FILE - In this March 15, 2017, file photo, a sign marks a pick-up point for the Uber car service at LaGuardia Airport in New York. (AP Photo/Seth Wenig, File)

At 17 days, today ties the length of the second longest government shutdown in U.S. history.

As it drags on, hundreds of thousands of federal workers are trying to figure out how to make ends meet, and in some cases changing spending habits.

Rideshare driver Cliff Monroe has made more than 10,000 trips, but three weeks into the government shutdown, he says business has come to a screeching hault.

"Whenever the government is shutdown, it really affects us," Monroe told ABC7 News Monday.

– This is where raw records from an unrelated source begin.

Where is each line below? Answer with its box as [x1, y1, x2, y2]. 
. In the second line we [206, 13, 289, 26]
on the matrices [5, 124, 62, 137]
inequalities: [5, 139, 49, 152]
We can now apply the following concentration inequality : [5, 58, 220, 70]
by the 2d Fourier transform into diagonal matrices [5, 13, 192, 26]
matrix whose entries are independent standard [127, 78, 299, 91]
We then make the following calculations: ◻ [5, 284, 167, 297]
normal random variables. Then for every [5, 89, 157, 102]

The drivers we talked to say their bread and butter are tourists and government workers.

“We don’t know what to do the next three weeks... or months," said rideshare driver Anastasia Njenta.

But now, some of 800,000 government workers who are not being paid are getting behind the wheel to make an extra buck.

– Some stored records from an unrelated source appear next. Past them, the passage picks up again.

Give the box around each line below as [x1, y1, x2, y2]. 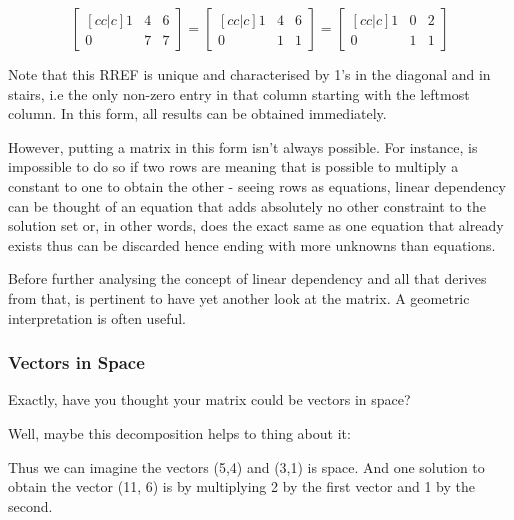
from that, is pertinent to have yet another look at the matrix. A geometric [8, 287, 470, 308]
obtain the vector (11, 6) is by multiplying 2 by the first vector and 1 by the [8, 476, 475, 497]
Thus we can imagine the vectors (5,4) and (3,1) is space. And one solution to [8, 456, 485, 477]
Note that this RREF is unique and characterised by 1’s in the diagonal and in [8, 64, 491, 84]
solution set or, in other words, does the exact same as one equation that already [8, 215, 504, 236]
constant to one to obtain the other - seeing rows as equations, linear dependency [8, 175, 506, 196]
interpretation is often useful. [8, 307, 186, 328]
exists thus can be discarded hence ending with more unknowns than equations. [8, 234, 496, 255]
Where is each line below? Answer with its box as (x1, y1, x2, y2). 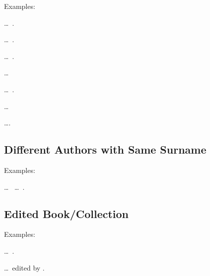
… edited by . (4, 262, 45, 273)
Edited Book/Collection (4, 206, 129, 221)
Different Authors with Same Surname (4, 142, 207, 157)
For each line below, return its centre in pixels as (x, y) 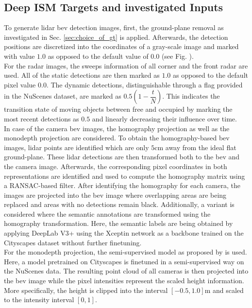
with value (19, 56)
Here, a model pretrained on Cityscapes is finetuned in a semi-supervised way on (124, 261)
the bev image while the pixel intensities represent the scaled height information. (124, 281)
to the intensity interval (39, 299)
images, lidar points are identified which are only (76, 147)
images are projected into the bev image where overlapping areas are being (115, 195)
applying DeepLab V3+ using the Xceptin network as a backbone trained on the (124, 233)
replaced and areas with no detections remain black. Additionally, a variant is (119, 204)

"With the government shutdown, you have more people working for the government doing Uber, and for the full-time Uber drivers, that is really affecting us too, and our money," said rideshare driver Nate Murrell.

Negotiations about the border wall are going nowhere, so President Donald Trump is looking at declaring a national emergency to bypass Congress and use $5.7 billion from military funds to build the wall.

Democrats warn that could lead to a court battle and they’re demanding the government be re-opened before they continue negotiations.

Until both sides figure it out, Monroe is staying positive.

"Life has its curves and straight lines—you got to take the bitter with the sweet," said Monroe.